Right, because a 19th-century chemist must have known everything, whereas a few obvious and required consequences of the abiotic hypothesis (such as volcanic vents belching combustible fuels) NOT BEING THERE are ignored.  Know what science calls a hypothesis that says we should see things we can test for, and do not see?  A failure.

There are actually some abiotic fuels created through geological processes.  The hydrogen sulfide that comes out of hydrothermal ocean vents is an example.  Something you might notice is that it's not methane, it's not oil, and it's nothing close to abundant.

"as well as the late Thomas Gold who even explains the formation of coal by an abiotic process"

Right, because all the carbonaceous stuff containing recognizable leaves, branches and roots must be abiotic in origin.  (That was sarcasm.)

"akin to how petrified wood and petrified fossils come about."

Petrified wood results when precipitated minerals replace cell walls and such.  Petrified wood is NOT carbonaceous.

"BTW, the formation of the planets and their moons is far from "settled" science."

Then tell me why there's negligible free hydrogen or methane in the atmosphere of any planet inside of Jupiter.
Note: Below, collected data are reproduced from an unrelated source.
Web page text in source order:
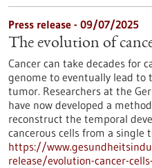
Press release - 09/07/2025
The evolution of
Cancer can take decades for
genome to eventually lead
tumor. Researchers at the
have now developed a
reconstruct the temporal
cancerous cells from a single
https://
release/evolution-cancer-
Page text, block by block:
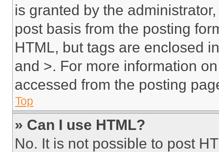
is granted by the
post basis from the posting
HTML, but tags are enclosed
and >. For more information
accessed from the posting
Top
» Can I use HTML?
No. It is not possible to post
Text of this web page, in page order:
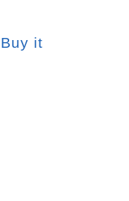
Buy it

Please feel free to go to Titan to pick up all the "free" methane you can find.  If you base US policy on nonsense ideas, you can take the country out of the frying pan into the fire.  I ridicule these ideas because they ARE ridiculous, and I'm constantly amazed that people cannot see this even after having it explained to them.

Dan Kurt said...

re: "Petrified wood results when precipitated minerals replace cell walls and such. Petrified wood is NOT carbonaceous." Engineer-Poet

You totally missed the point, totally.

As to your other comments, enjoy your manufactured reality. Debating you would be a waste of time as you assume too much and lack the imagination to break free for your logic tight understanding of science.

Enjoy your poetry.

Dan Kurt

Engineer-Poet said...

"You totally missed the point, totally."

WHO has missed the point?
The best you can do is teach
"Handwaving for Fools".

"As to your other comments, enjoy your manufactured reality."

Constructed from what?
Straight answers foreign to you?
Typical sophist.

"Debating you would be a waste of time"

The classic excuse.
Your problem is that you have
No answer to give.

"you assume too much"

That's a funny claim.
Sharper minds' consensus is
You know too little.

"Enjoy your poetry."

Oh, indeed I do.
Now and then I do indulge.
Mock you very much.

Anonymous said...

Well, the biggest growth in Blue Collar jobs seems to be Truck driving not everyone likes to travel across the US but Trucking is growing faster than manufacturing.

David said...

>So perhaps instead of saying "protect American jobs" protectionist could specify what American jobs they want to sacrifice.<

Offshoring has not been a net job creator in the United States.

And, more broadly, the wealth of a nation is not equivalent to the stock market.